**ASSIGNED TASK**
Please print exactly the lines from the line containing "A method to" through the end of the data, no more, and keep pictures out of the copy.

=== Section Start ===

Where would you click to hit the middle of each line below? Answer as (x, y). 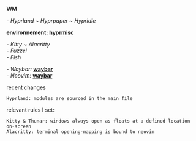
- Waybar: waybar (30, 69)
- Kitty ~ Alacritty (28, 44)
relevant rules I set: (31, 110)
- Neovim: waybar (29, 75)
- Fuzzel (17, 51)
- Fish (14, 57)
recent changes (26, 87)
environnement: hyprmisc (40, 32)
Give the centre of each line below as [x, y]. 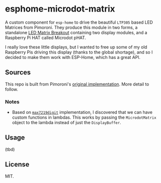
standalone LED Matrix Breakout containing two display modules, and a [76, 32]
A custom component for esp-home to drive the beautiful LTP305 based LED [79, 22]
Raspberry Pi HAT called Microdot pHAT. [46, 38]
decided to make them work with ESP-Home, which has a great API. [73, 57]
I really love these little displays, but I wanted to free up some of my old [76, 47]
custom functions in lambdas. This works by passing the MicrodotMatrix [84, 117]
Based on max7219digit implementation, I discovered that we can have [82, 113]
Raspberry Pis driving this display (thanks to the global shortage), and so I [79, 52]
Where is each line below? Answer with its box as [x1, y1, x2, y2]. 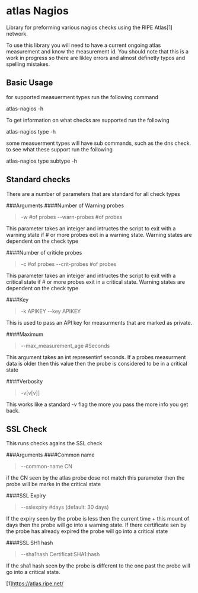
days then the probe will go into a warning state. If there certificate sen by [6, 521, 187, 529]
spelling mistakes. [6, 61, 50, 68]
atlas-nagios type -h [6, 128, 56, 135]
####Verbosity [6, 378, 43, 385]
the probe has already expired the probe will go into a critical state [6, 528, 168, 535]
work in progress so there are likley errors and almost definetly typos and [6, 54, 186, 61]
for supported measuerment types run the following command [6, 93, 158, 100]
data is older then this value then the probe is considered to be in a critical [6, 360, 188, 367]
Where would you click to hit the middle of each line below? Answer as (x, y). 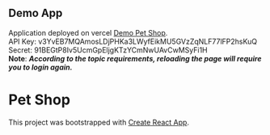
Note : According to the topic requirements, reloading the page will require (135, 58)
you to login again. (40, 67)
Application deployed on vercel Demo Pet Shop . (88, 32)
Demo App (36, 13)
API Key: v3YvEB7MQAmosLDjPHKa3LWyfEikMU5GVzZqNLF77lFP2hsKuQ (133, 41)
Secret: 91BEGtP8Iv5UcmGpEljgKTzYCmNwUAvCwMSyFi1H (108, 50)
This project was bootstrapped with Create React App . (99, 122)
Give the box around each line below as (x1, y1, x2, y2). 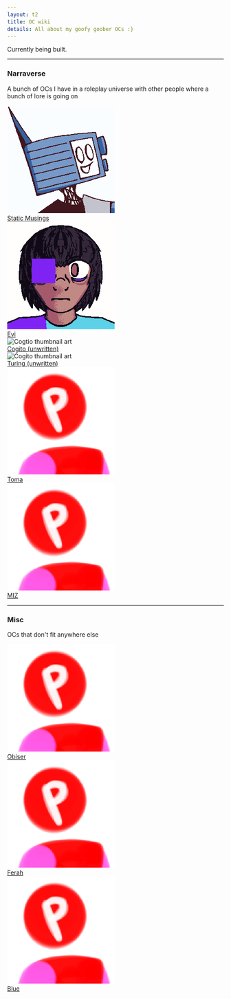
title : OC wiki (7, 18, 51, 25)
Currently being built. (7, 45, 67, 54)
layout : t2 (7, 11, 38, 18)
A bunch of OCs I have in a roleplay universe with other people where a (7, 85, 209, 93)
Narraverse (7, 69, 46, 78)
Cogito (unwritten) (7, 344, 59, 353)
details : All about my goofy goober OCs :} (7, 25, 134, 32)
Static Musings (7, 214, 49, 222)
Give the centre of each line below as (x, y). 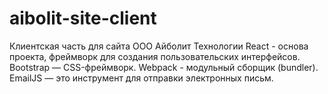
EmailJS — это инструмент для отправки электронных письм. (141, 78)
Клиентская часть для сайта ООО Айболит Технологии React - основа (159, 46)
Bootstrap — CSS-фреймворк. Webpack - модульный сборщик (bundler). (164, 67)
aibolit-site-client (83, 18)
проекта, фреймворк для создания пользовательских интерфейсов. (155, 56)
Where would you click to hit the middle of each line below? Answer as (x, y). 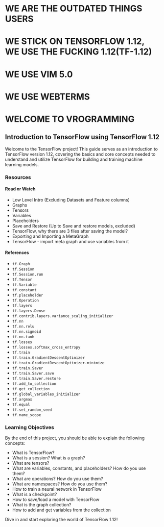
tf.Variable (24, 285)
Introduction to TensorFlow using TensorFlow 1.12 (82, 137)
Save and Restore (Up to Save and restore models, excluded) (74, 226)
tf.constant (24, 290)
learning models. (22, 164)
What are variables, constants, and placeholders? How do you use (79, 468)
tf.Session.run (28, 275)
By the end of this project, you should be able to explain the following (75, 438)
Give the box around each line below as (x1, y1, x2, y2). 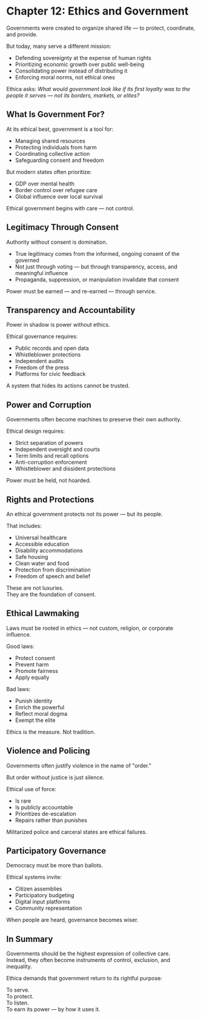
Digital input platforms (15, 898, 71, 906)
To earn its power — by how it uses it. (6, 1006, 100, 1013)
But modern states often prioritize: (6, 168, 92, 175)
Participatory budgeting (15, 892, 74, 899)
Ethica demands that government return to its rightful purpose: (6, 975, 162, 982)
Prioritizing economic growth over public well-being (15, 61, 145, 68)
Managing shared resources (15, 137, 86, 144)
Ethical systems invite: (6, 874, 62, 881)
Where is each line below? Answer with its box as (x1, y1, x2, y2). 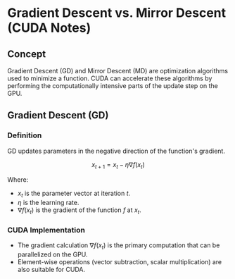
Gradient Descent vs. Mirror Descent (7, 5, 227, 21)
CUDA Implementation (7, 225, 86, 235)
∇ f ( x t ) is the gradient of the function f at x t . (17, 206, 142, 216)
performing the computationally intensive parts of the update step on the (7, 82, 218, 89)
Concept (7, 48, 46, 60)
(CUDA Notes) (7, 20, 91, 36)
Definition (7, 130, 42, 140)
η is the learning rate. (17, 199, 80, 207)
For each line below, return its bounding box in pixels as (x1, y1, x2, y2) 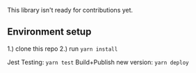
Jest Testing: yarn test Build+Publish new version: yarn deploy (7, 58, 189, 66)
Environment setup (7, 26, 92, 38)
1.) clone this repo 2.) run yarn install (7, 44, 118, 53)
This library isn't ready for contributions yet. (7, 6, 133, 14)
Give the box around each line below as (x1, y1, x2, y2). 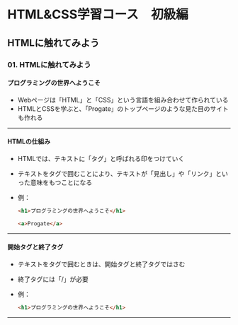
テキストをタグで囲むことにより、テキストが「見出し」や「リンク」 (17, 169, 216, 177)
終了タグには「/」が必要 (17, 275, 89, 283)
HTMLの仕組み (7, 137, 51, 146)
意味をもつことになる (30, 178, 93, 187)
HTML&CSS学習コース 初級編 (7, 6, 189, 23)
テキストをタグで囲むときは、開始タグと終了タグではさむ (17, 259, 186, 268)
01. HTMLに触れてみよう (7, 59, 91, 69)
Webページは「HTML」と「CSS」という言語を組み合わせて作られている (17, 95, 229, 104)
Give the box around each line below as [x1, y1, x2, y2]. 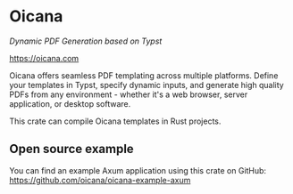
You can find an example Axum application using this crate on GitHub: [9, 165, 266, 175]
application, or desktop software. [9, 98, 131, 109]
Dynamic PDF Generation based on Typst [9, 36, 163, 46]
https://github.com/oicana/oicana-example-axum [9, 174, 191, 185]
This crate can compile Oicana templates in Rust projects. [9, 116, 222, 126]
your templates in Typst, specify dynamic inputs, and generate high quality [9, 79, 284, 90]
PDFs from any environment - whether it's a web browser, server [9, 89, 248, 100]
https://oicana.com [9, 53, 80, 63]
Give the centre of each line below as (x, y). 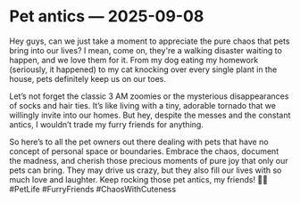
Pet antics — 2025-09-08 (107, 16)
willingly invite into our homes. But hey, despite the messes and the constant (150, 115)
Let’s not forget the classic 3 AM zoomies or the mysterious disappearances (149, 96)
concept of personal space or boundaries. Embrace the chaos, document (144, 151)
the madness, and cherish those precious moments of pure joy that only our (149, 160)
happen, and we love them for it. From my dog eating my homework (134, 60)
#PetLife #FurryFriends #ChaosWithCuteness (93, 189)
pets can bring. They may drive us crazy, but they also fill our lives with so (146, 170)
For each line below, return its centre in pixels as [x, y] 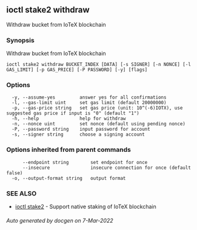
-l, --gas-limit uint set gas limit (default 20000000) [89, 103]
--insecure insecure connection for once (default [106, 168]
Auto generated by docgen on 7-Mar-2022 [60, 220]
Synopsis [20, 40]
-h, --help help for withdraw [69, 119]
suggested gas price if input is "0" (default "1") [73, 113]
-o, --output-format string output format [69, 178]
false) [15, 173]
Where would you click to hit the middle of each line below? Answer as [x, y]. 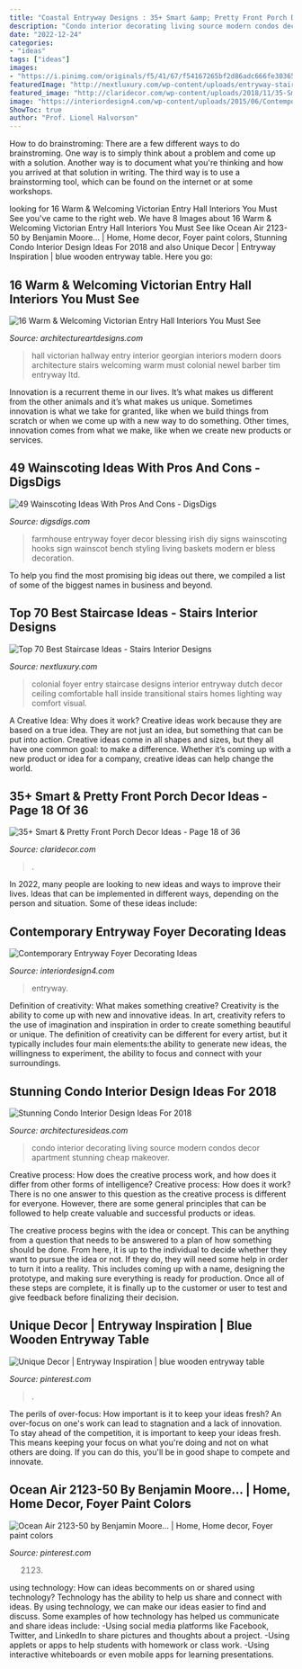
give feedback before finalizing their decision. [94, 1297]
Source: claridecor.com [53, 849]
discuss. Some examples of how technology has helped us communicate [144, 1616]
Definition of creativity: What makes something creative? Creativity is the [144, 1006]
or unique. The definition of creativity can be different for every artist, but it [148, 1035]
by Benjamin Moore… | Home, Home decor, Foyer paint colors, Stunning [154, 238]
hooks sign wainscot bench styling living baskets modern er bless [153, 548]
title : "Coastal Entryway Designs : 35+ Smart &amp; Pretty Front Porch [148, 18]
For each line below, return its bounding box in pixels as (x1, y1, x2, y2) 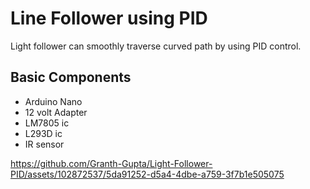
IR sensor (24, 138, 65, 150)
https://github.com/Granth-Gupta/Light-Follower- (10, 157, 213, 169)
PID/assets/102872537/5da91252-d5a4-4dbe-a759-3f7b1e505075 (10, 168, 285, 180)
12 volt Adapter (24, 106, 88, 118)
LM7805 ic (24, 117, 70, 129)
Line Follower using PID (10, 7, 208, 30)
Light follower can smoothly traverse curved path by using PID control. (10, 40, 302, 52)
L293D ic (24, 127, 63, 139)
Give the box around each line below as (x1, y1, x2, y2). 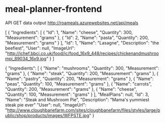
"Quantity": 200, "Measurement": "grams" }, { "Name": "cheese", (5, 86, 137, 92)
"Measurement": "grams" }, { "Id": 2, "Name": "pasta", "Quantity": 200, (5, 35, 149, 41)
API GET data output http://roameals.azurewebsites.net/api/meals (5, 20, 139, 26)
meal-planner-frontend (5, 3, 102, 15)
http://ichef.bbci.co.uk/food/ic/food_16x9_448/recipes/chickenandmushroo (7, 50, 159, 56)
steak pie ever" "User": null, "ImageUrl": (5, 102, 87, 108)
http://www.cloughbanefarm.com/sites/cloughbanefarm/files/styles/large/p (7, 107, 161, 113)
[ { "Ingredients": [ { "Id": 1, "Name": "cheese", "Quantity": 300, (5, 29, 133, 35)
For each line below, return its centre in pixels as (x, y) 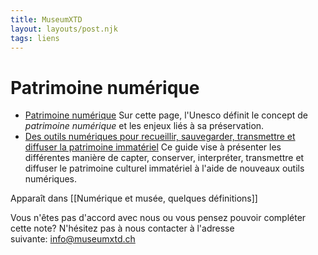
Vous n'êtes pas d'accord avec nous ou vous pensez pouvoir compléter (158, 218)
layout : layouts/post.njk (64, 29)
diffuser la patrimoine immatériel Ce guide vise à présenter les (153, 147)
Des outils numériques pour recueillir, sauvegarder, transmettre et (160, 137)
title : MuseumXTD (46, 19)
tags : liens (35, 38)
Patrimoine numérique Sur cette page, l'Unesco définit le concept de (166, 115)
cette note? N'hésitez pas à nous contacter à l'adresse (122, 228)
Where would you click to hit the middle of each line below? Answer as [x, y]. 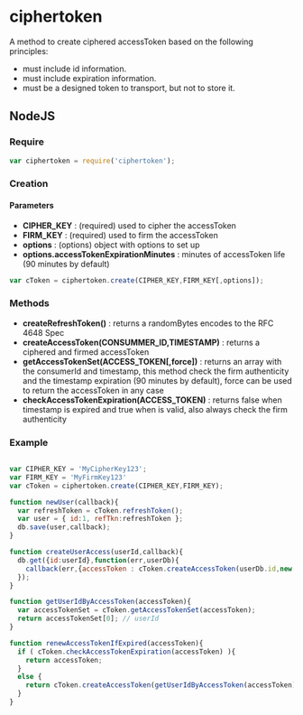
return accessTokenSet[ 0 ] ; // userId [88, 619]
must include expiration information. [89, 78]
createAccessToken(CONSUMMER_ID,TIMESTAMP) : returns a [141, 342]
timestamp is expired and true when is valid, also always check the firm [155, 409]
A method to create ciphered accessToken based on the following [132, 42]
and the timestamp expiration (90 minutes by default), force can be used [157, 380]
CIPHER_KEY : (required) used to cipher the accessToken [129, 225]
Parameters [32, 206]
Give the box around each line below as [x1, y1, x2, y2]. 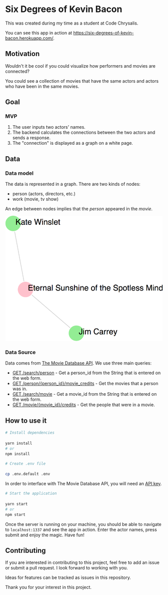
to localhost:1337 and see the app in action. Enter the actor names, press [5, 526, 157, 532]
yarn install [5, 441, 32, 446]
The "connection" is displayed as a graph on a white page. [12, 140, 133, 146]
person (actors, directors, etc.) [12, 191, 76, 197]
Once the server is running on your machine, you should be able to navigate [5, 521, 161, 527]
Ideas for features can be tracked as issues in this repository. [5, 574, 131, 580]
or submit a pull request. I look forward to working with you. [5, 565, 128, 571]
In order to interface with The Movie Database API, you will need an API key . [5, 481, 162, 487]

=== Section End ===

**WRITTEN SOLUTION**
A method to create ciphered accessToken based on the following [132, 42]
and the timestamp expiration (90 minutes by default), force can be used [157, 380]
CIPHER_KEY : (required) used to cipher the accessToken [129, 225]
Parameters [32, 206]
Give the box around each line below as [x1, y1, x2, y2]. 
to localhost:1337 and see the app in action. Enter the actor names, press [5, 526, 157, 532]
yarn install [5, 441, 32, 446]
The "connection" is displayed as a graph on a white page. [12, 140, 133, 146]
person (actors, directors, etc.) [12, 191, 76, 197]
Once the server is running on your machine, you should be able to navigate [5, 521, 161, 527]
Ideas for features can be tracked as issues in this repository. [5, 574, 131, 580]
or submit a pull request. I look forward to working with you. [5, 565, 128, 571]
In order to interface with The Movie Database API, you will need an API key . [5, 481, 162, 487]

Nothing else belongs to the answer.